There will be a point, where we have to decide, how to deal with this. I use AI to learn about techniques. But I enjoy, to write the code on my own. Hell! Am I poisened now in some way?

If we lose the ability to distinguish between a tool and the artists intent, the scene is done. Full disclosure should be mandatory, though.
Great work and outcome!
rulez added on the 2026-04-27 21:45:21 by p01 p01
nice.

and nice use of "modern technology" for the tooling.
congratulations for being brave enough to disclose it :)
rulez added on the 2026-04-27 22:34:01 by wullon wullon
Quote:
I understand the intention behind the criticism. Art as human expression is the heart of the scene. Without it, a demo is just a benchmark test. There is a deep-seated fear that the "suffering for the craft" is being lost. In our world, the value of a prod is often seen as proportional to the struggle of squeezing it into 4k. If AI removes that struggle, some feel cheated out of the "admiration for the effort."


Same, I understand their viewpoint as well. They often have done it for a significant portion of their lives and devoted themselves to learning whatever craft they do. They feel AI is a threat to that craft, and will defend it to death. And thus feel justified when criticizing others about how to do said craft. And feel no problem in doing so with political or emotional reasons.

Personally I do not care how others do their craft, what matters to me personally is how I do it myself and what morals I hold when doing so, since to me there is never really a moral leg to stand on when saying to people how people do their hobbies. Same goes for any critique on prods etc, they are 100% entitled to their opinion, same with how I feel about making one and the effort went into it. What I consider a prod is definately different to others and thats fine.

Quote:
If we follow this "all-or-nohting" logic, we would have to audit every single piece of software in our pipeline for hidden AI-generated snippets. What if a tool developer uses copilot for boilerplate code and doesn't disclose it? Does the art created with that tool suddenly lose its soul?
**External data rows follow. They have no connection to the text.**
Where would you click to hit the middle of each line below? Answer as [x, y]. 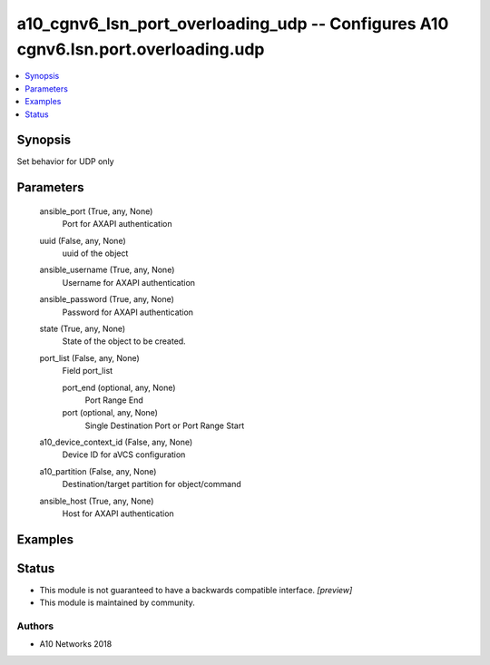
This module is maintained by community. [117, 602]
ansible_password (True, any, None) [107, 299]
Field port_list [88, 371]
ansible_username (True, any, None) [107, 270]
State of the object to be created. [124, 341]
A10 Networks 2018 [76, 644]
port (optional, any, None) [110, 413]
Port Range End [114, 400]
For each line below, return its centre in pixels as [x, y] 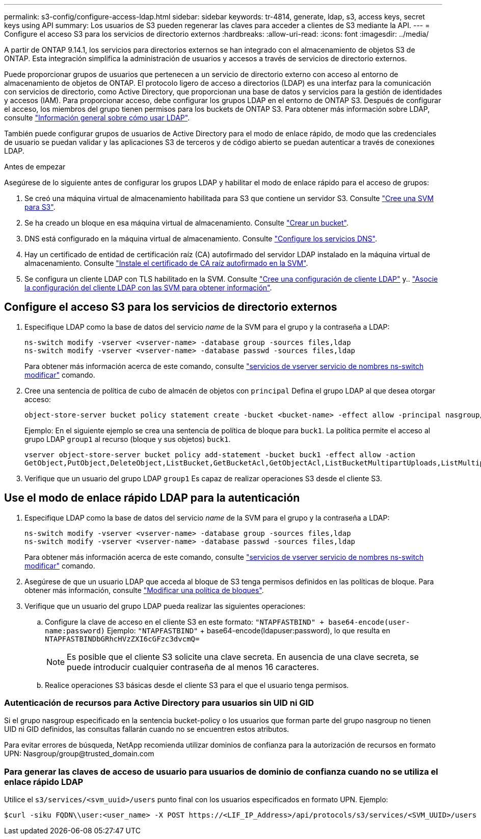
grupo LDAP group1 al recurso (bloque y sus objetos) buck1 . [128, 439]
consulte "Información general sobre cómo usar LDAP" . [97, 118]
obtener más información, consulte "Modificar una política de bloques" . [144, 590]
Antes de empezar [35, 167]
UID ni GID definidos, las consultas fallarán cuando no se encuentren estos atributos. [147, 729]
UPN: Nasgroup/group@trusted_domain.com [79, 754]
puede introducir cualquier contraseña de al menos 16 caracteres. [193, 667]
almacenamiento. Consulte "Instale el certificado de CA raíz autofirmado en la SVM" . [166, 263]
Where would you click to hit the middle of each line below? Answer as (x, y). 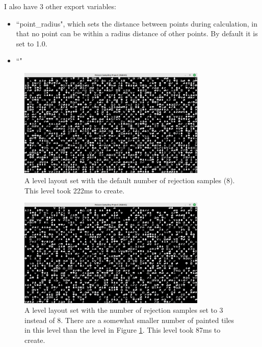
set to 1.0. (32, 43)
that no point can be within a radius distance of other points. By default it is (137, 33)
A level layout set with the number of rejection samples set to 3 (124, 310)
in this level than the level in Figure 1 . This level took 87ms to (123, 330)
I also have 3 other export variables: (60, 6)
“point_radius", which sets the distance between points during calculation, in (137, 23)
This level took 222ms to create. (75, 190)
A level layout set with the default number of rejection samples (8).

Pretty much, thats what I suggested earlier in another thread. If people truly feel that strongly about it, they indeed should do that. Some people do indeed feel LLMs taint every single thing it touches, like a cancer.

Quote:
Where is the line between the tool and the creative output? AI won't disappear just because people hate it. It will continue to integrate into our workflows, and in a few years, it will be nearly impossible to use a computer without interacting with some component that an AI (helped) build. That would mean the end of "Modern" Compos.


That will ultimately must be approached some day as a serious discussion. Its the same argument as many unsavoury things; like sportswashing and the influx of money that flows, cobalt mining for phone parts, gambling sponsorships in sports etc.
added on the 2026-04-28 02:59:51 by ^ML!^ ^ML!^
Quote:
Same, I understand their viewpoint as well. They often have done it for a significant portion of their lives and devoted themselves to learning whatever craft they do. They feel AI is a threat to that craft, and will defend it to death. And thus feel justified when criticizing others about how to do said craft. And feel no problem in doing so with political or emotional reasons.


MLI, please consider that you are quite significantly overestimating your understanding of other peoples motivations.